# Problem statement
Word for word, give the data again without its pictures.

::: Data extracts :::

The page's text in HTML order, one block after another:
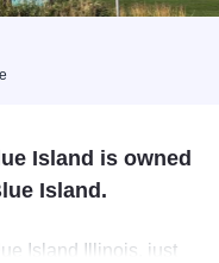
Island is owned
Island.
Island Illinois, just
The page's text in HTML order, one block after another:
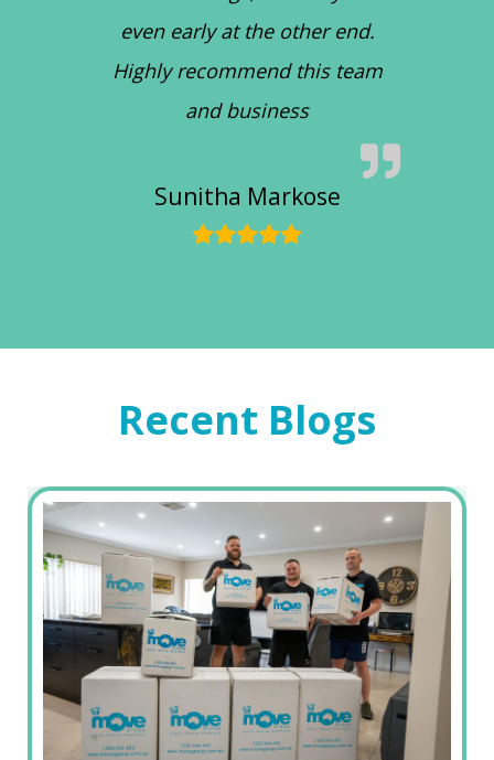
even early at the other end.
Highly recommend this team
and business
Sunitha Markose
Recent Blogs
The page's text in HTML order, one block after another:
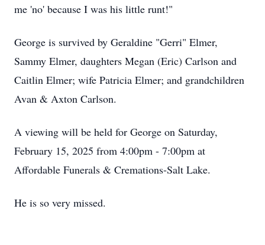
me 'no' because I was his little runt!"
George is survived by Geraldine "Gerri" Elmer,
Sammy Elmer, daughters Megan (Eric) Carlson and
Caitlin Elmer; wife Patricia Elmer; and grandchildren
Avan & Axton Carlson.
A viewing will be held for George on Saturday,
February 15, 2025 from 4:00pm - 7:00pm at
Affordable Funerals & Cremations-Salt Lake.
He is so very missed.
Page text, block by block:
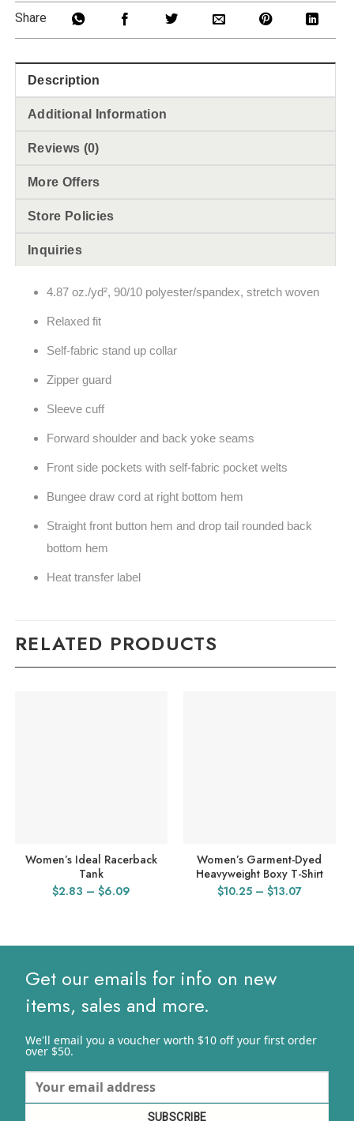
Share
Description
Additional Information
Reviews (0)
More Offers
Store Policies
Inquiries
4.87 oz./yd², 90/10 polyester/spandex, stretch woven
Relaxed fit
Self-fabric stand up collar
Zipper guard
Sleeve cuff
Forward shoulder and back yoke seams
Front side pockets with self-fabric pocket welts
Bungee draw cord at right bottom hem
Straight front button hem and drop tail rounded back
bottom hem
Heat transfer label
RELATED PRODUCTS
Women’s Ideal Racerback
Tank
$2.83 – $6.09
Women’s Garment-Dyed
Heavyweight Boxy T-Shirt
$10.25 – $13.07Price
Get our emails for info on new
items, sales and more.
We'll email you a voucher worth $10 off your first order
over $50.
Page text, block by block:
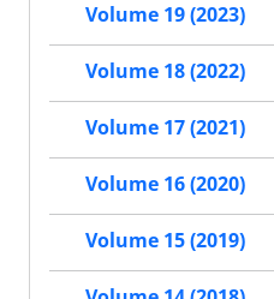
Volume 19 (2023)
Volume 18 (2022)
Volume 17 (2021)
Volume 16 (2020)
Volume 15 (2019)
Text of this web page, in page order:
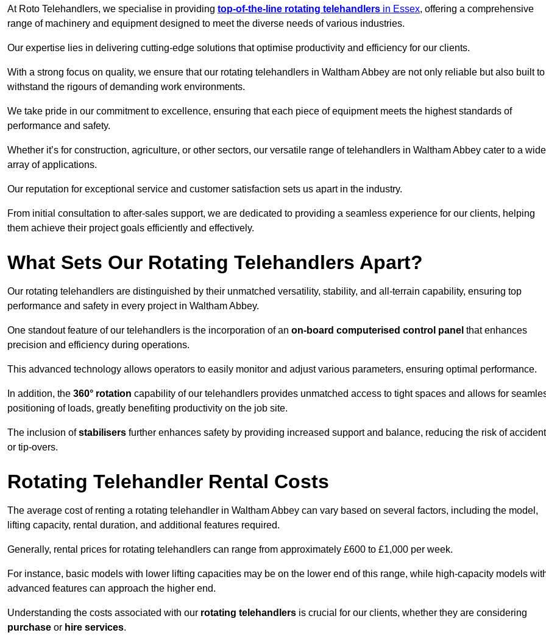
At Roto Telehandlers, we specialise in providing top-of-the-line rotating telehandlers in Essex, offering a comprehensive
range of machinery and equipment designed to meet the diverse needs of various industries.
Our expertise lies in delivering cutting-edge solutions that optimise productivity and efficiency for our clients.
With a strong focus on quality, we ensure that our rotating telehandlers in Waltham Abbey are not only reliable but also built to
withstand the rigours of demanding work environments.
We take pride in our commitment to excellence, ensuring that each piece of equipment meets the highest standards of
performance and safety.
Whether it’s for construction, agriculture, or other sectors, our versatile range of telehandlers in Waltham Abbey cater to a wide
array of applications.
Our reputation for exceptional service and customer satisfaction sets us apart in the industry.
From initial consultation to after-sales support, we are dedicated to providing a seamless experience for our clients, helping
them achieve their project goals efficiently and effectively.
What Sets Our Rotating Telehandlers Apart?
Our rotating telehandlers are distinguished by their unmatched versatility, stability, and all-terrain capability, ensuring top
performance and safety in every project in Waltham Abbey.
One standout feature of our telehandlers is the incorporation of an on-board computerised control panel that enhances
precision and efficiency during operations.
This advanced technology allows operators to easily monitor and adjust various parameters, ensuring optimal performance.
In addition, the 360° rotation capability of our telehandlers provides unmatched access to tight spaces and allows for
positioning of loads, greatly benefiting productivity on the job site.
The inclusion ofstabilisers further enhances safety by providing increased support and balance, reducing the risk of
or tip-overs.
Rotating Telehandler Rental Costs
The average cost of renting a rotating telehandler in Waltham Abbey can vary based on several factors, including the model,
lifting capacity, rental duration, and additional features required.
Generally, rental prices for rotating telehandlers can range from approximately £600 to £1,000 per week.
For instance, basic models with lower lifting capacities may be on the lower end of this range, while high-capacity models
advanced features can approach the higher end.
Understanding the costs associated with our rotating telehandlers is crucial for our clients, whether they are considering
purchase or hire services.
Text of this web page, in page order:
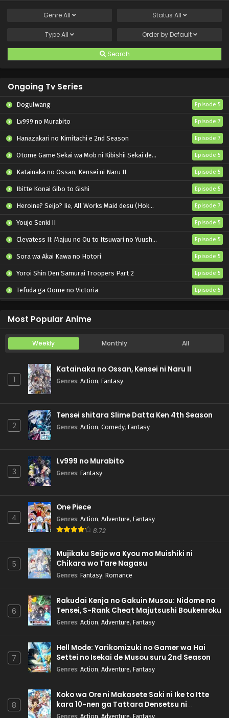
GenreAll Status All
TypeAll Order by Default
Search
Ongoing Tv Series
Dogulwang Episode 5
Lv999 no Murabito Episode 7
Hanazakari no Kimitachi e 2nd Season Episode 7
Otome Game Sekai wa Mob ni Kibishii Sekai desu 2 Episode 5
Katainaka no Ossan, Kensei ni Naru II Episode 5
Ibitte Konai Gibo to Gishi Episode 5
Heroine? Seijo? Iie, All Works Maid desu (Hokori)! Episode 7
Youjo Senki II Episode 5
Clevatess II: Majuu no Ou to Itsuwari no Yuusha Denshou Episode 5
Sora wa Akai Kawa no Hotori Episode 5
Yoroi Shin Den Samurai Troopers Part 2 Episode 5
Tefuda ga Oome no Victoria Episode 5
Most Popular Anime
Weekly Monthly All
1
Katainaka no Ossan, Kensei ni Naru II
Genres: Action, Fantasy
2
Tensei shitara Slime Datta Ken 4th Season
Genres: Action, Comedy, Fantasy
3
Lv999 no Murabito
Genres: Fantasy
4
One Piece
Genres: Action, Adventure, Fantasy
8.72
5
Mujikaku Seijo wa Kyou mo Muishiki ni
Chikara wo Tare Nagasu
Genres: Fantasy, Romance
6
Rakudai Kenja no Gakuin Musou: Nidome no
Tensei, S-Rank Cheat Majutsushi Boukenroku
Genres: Action, Adventure, Fantasy
7
Hell Mode: Yarikomizuki no Gamer wa Hai
Settei no Isekai de Musou suru 2nd Season
Genres: Action, Adventure, Fantasy
8
Koko wa Ore ni Makasete Saki ni Ike to Itte
kara 10-nen ga Tattara Densetsu ni
Natteita.
Genres: Action, Adventure, Fantasy
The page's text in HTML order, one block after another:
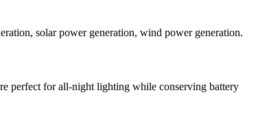
solar power generation, wind power generation.
perfect for all-night lighting while conserving battery
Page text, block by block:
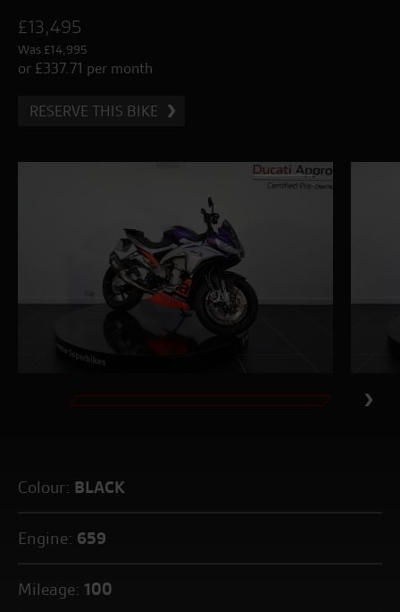
£13,495
Was £14,995
or £337.71 per month
RESERVE THIS BIKE
Colour: BLACK
Engine: 659
Mileage: 100

:::

# Exercise answer
The page's text in HTML order, one block after another:
Island is owned
Island.
Island Illinois, just
The page's text in HTML order, one block after another:
even early at the other end.
Highly recommend this team
and business
Sunitha Markose
Recent Blogs
The page's text in HTML order, one block after another:
me 'no' because I was his little runt!"
George is survived by Geraldine "Gerri" Elmer,
Sammy Elmer, daughters Megan (Eric) Carlson and
Caitlin Elmer; wife Patricia Elmer; and grandchildren
Avan & Axton Carlson.
A viewing will be held for George on Saturday,
February 15, 2025 from 4:00pm - 7:00pm at
Affordable Funerals & Cremations-Salt Lake.
He is so very missed.
Page text, block by block:
Share
Description
Additional Information
Reviews (0)
More Offers
Store Policies
Inquiries
4.87 oz./yd², 90/10 polyester/spandex, stretch woven
Relaxed fit
Self-fabric stand up collar
Zipper guard
Sleeve cuff
Forward shoulder and back yoke seams
Front side pockets with self-fabric pocket welts
Bungee draw cord at right bottom hem
Straight front button hem and drop tail rounded back
bottom hem
Heat transfer label
RELATED PRODUCTS
Women’s Ideal Racerback
Tank
$2.83 – $6.09
Women’s Garment-Dyed
Heavyweight Boxy T-Shirt
$10.25 – $13.07Price
Get our emails for info on new
items, sales and more.
We'll email you a voucher worth $10 off your first order
over $50.
Page text, block by block:
Volume 19 (2023)
Volume 18 (2022)
Volume 17 (2021)
Volume 16 (2020)
Volume 15 (2019)
Text of this web page, in page order:
At Roto Telehandlers, we specialise in providing top-of-the-line rotating telehandlers in Essex, offering a comprehensive
range of machinery and equipment designed to meet the diverse needs of various industries.
Our expertise lies in delivering cutting-edge solutions that optimise productivity and efficiency for our clients.
With a strong focus on quality, we ensure that our rotating telehandlers in Waltham Abbey are not only reliable but also built to
withstand the rigours of demanding work environments.
We take pride in our commitment to excellence, ensuring that each piece of equipment meets the highest standards of
performance and safety.
Whether it’s for construction, agriculture, or other sectors, our versatile range of telehandlers in Waltham Abbey cater to a wide
array of applications.
Our reputation for exceptional service and customer satisfaction sets us apart in the industry.
From initial consultation to after-sales support, we are dedicated to providing a seamless experience for our clients, helping
them achieve their project goals efficiently and effectively.
What Sets Our Rotating Telehandlers Apart?
Our rotating telehandlers are distinguished by their unmatched versatility, stability, and all-terrain capability, ensuring top
performance and safety in every project in Waltham Abbey.
One standout feature of our telehandlers is the incorporation of an on-board computerised control panel that enhances
precision and efficiency during operations.
This advanced technology allows operators to easily monitor and adjust various parameters, ensuring optimal performance.
In addition, the 360° rotation capability of our telehandlers provides unmatched access to tight spaces and allows for
positioning of loads, greatly benefiting productivity on the job site.
The inclusion ofstabilisers further enhances safety by providing increased support and balance, reducing the risk of
or tip-overs.
Rotating Telehandler Rental Costs
The average cost of renting a rotating telehandler in Waltham Abbey can vary based on several factors, including the model,
lifting capacity, rental duration, and additional features required.
Generally, rental prices for rotating telehandlers can range from approximately £600 to £1,000 per week.
For instance, basic models with lower lifting capacities may be on the lower end of this range, while high-capacity models
advanced features can approach the higher end.
Understanding the costs associated with our rotating telehandlers is crucial for our clients, whether they are considering
purchase or hire services.
Text of this web page, in page order:
GenreAll Status All
TypeAll Order by Default
Search
Ongoing Tv Series
Dogulwang Episode 5
Lv999 no Murabito Episode 7
Hanazakari no Kimitachi e 2nd Season Episode 7
Otome Game Sekai wa Mob ni Kibishii Sekai desu 2 Episode 5
Katainaka no Ossan, Kensei ni Naru II Episode 5
Ibitte Konai Gibo to Gishi Episode 5
Heroine? Seijo? Iie, All Works Maid desu (Hokori)! Episode 7
Youjo Senki II Episode 5
Clevatess II: Majuu no Ou to Itsuwari no Yuusha Denshou Episode 5
Sora wa Akai Kawa no Hotori Episode 5
Yoroi Shin Den Samurai Troopers Part 2 Episode 5
Tefuda ga Oome no Victoria Episode 5
Most Popular Anime
Weekly Monthly All
1
Katainaka no Ossan, Kensei ni Naru II
Genres: Action, Fantasy
2
Tensei shitara Slime Datta Ken 4th Season
Genres: Action, Comedy, Fantasy
3
Lv999 no Murabito
Genres: Fantasy
4
One Piece
Genres: Action, Adventure, Fantasy
8.72
5
Mujikaku Seijo wa Kyou mo Muishiki ni
Chikara wo Tare Nagasu
Genres: Fantasy, Romance
6
Rakudai Kenja no Gakuin Musou: Nidome no
Tensei, S-Rank Cheat Majutsushi Boukenroku
Genres: Action, Adventure, Fantasy
7
Hell Mode: Yarikomizuki no Gamer wa Hai
Settei no Isekai de Musou suru 2nd Season
Genres: Action, Adventure, Fantasy
8
Koko wa Ore ni Makasete Saki ni Ike to Itte
kara 10-nen ga Tattara Densetsu ni
Natteita.
Genres: Action, Adventure, Fantasy
The page's text in HTML order, one block after another:
solar power generation, wind power generation.
perfect for all-night lighting while conserving battery
Page text, block by block:
£13,495
Was £14,995
or £337.71 per month
RESERVE THIS BIKE
Colour: BLACK
Engine: 659
Mileage: 100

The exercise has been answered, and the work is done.